SPINN 最后需要的不是一语法树，而是一个表示这棵树的向量，所以 merge 操作需要略修改一下。

$$\left[\begin{array}{c}{\vec{i}}\\ {\vec{f_l}}\\ {\vec{fr}}\\ {\vec{o}}\\ {\vec{g}}\end{array}\right]= \left[\begin{array}{c}{\sigma}\\ {\sigma}\\ {\sigma}\\ {\sigma}\\ {\tanh }\end{array}\right]\left(W{comp}\left[\begin{array}{c}\vec{h_s^1}\\ \vec{hs^2}\\ \vec{e} \end{array}\right]+\vec{b}{comp}\right) $$

$$\vec{c} = \vec{fl} \odot \vec{c}{s}^{2}+\overrightarrow{f_r} \odot \vec{c}_s^1 +\vec{i} \odot \vec{g}$$

$$\vec{h}=\vec{o} \odot \tanh (\vec{c})$$

$comp$ 表示 compose, $e$ 是当前节点的输入, 可选，本文在 e 这里输入的是另一个 LSTM 的输出。这种写法类似 2-ary TreeLSTM。另外让人怀疑， W参数是共享的吗，应该不是的。

初始化是这样的：

$$\left[\begin{array}{c}\vec{h}\\ \vec{c}\end{array}\right] = W{wd} \vec{x}{GloVe} + \vec{b}$$

直接词向量的仿射作为 h 和 c 初始值。

除了这个 composition 的计算之外，还有一个 tracking LSTM，这是一个sequence-based LSTMRNN，每一步的输入是当前的 stack top 2 和 buffer 的top 1. Tree RNN 和 LSTM RNN 这两个网络的信息相互传递，形成一个有趣的整体。

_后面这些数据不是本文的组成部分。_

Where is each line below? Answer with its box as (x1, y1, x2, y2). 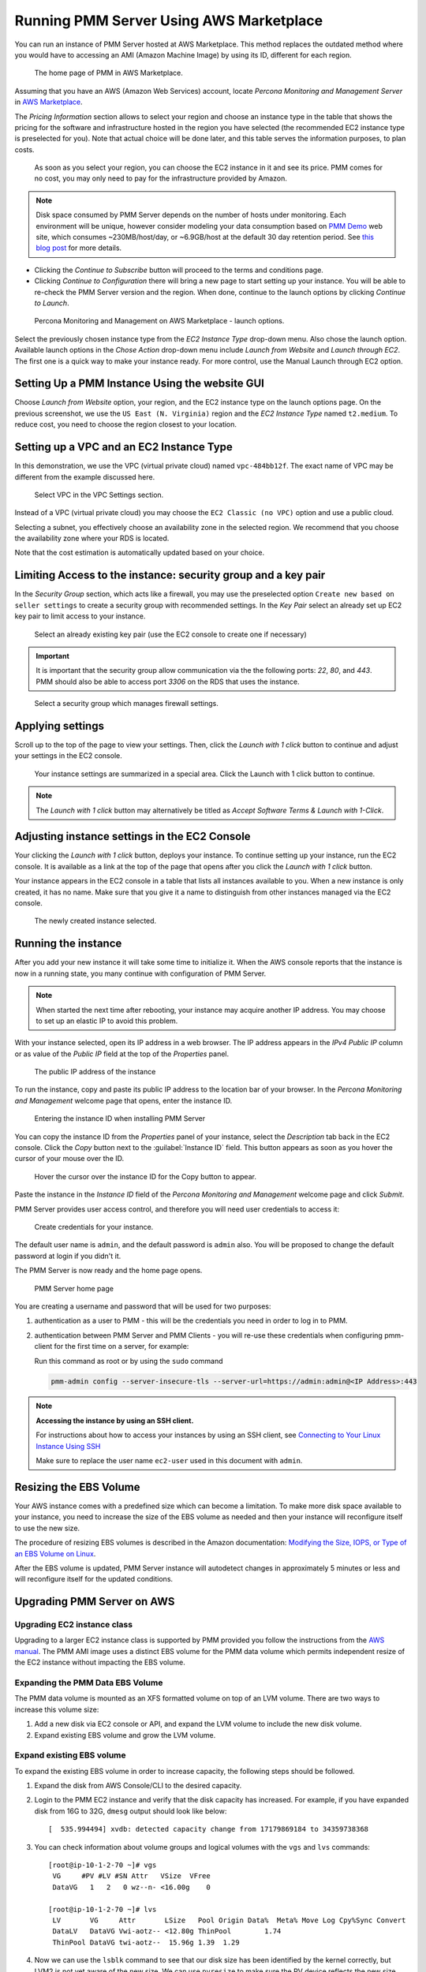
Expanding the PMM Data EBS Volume (14, 1677, 163, 1688)
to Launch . (34, 298, 70, 308)
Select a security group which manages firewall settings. (34, 699, 219, 708)
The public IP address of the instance (34, 1067, 156, 1077)
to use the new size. (14, 1523, 80, 1533)
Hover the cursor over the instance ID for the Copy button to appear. (34, 1171, 256, 1181)
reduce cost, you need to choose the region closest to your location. (14, 420, 237, 429)
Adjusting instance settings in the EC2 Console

通过这种方式，是一种将树形结构与线性结构相结合的混合模型，加上这个 tracking LSTM 能够提升效果也不令人奇怪，显然，用的信息会更多。曾经看到过一个 graph NN，将语法树作为 Tree 计算，同时加上线性的句子。加上的线性句子也能对模型效果有提升。

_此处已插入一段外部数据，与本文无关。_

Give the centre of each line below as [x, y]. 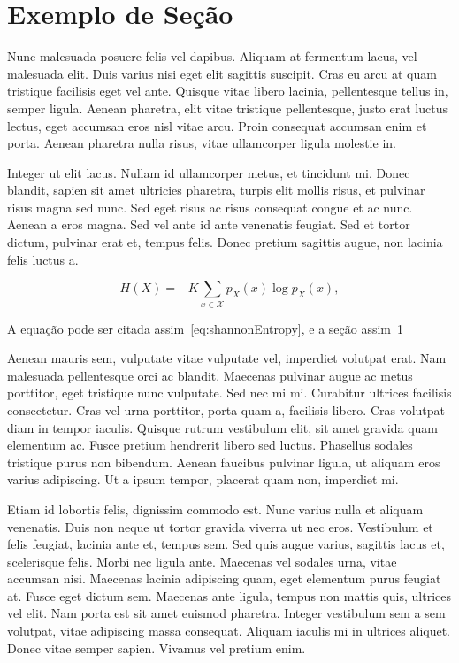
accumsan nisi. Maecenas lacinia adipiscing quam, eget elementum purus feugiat [224, 578]
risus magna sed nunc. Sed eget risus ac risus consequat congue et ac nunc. [210, 207]
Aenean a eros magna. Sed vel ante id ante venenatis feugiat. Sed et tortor [209, 224]
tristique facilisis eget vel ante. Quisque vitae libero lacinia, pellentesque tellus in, [228, 91]
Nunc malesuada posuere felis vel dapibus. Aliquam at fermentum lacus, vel [212, 56]
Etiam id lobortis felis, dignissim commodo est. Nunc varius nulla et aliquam [215, 509]
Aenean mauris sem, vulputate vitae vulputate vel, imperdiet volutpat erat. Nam [227, 358]
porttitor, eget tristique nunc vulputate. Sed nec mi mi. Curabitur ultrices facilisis [229, 393]
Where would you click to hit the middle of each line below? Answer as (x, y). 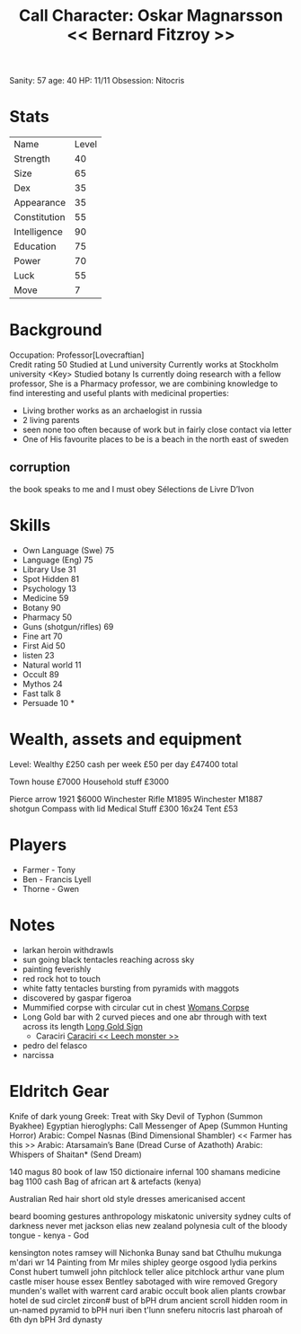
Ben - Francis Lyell (57, 879)
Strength (32, 159)
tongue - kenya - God (49, 1235)
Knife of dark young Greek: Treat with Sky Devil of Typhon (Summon (136, 1116)
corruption (40, 468)
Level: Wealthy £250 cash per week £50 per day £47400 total (124, 764)
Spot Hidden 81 (50, 579)
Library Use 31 (49, 569)
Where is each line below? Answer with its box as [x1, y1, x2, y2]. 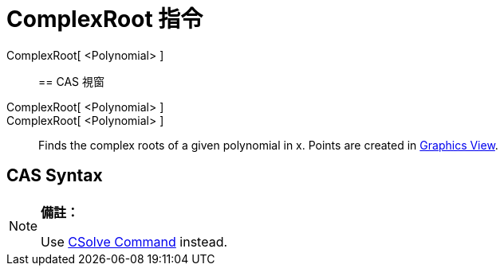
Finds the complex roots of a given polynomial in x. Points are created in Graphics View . [38, 138, 498, 152]
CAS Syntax [6, 165, 103, 186]
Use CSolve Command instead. [41, 233, 228, 250]
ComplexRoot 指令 [6, 6, 203, 33]
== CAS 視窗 [38, 74, 104, 88]
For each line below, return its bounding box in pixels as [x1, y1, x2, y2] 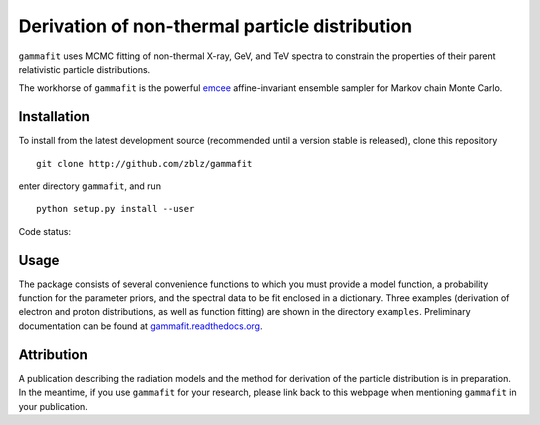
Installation [18, 108, 90, 125]
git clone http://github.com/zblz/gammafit [36, 158, 253, 169]
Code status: [18, 225, 72, 237]
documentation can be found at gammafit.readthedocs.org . [18, 320, 263, 332]
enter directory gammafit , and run [18, 180, 162, 192]
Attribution [18, 346, 89, 363]
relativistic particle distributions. [18, 63, 151, 75]
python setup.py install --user [36, 203, 195, 215]
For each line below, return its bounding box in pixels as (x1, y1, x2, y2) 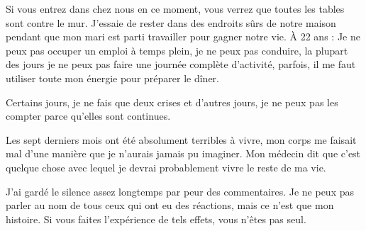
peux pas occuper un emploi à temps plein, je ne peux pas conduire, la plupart (6, 43, 348, 57)
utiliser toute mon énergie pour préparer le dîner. (6, 70, 219, 85)
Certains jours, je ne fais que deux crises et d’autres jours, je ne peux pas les (6, 94, 338, 109)
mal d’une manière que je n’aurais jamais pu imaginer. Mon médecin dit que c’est (6, 146, 361, 161)
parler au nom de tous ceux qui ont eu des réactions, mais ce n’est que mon (6, 198, 334, 213)
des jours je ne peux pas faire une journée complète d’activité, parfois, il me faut (6, 57, 356, 72)
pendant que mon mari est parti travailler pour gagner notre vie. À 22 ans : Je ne (6, 29, 360, 44)
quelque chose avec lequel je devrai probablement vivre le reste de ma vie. (6, 159, 326, 174)

然后本为对此也有相应的介绍：自然语言中的歧义，哎，强行解释一番。

对 action 的预测, 使用一个softmax 层, 根据buffer 的 top one 和 stack 的 top two 进行预测一下操作是 shift还是 reduce, 相比外部的 parser 给出的结果会更不准确.

这个softmax 会通过学习外部 parser 进行训练. SNLI 是自带一个 parser : binary Stanford PCFG Parser.

实现上！考虑反向传播时的消耗。

一个 "naive" 的反向传播会把每一步的 stack 的值都保存. 实际上现有的框架做得怎么样呢? 这个是一个异常的消耗, 编程者可能在不知情的情况下写出十分耗内存的程序!

使用 think stack, 用一个$T \times D$ 的矩阵 $S$ 表示一个 stack . 每一行 $S[t]$ , $0 \lt t \le T$ 表示栈在时间步 t 的栈顶. push/shift 操作为吧一个元素放在 t, reduce 的话需要找到栈上的 top 2, 为此需要维护一个 queue 保存粘上还有效的数据的 indices.

这个 queue 在反向传播时又是怎样被求导的呢?

这个我在考虑到了, 计划是先实现了, 再注意让某些数据不要保存 gradient, 不知道可不可行. 这里给出了另一种方法.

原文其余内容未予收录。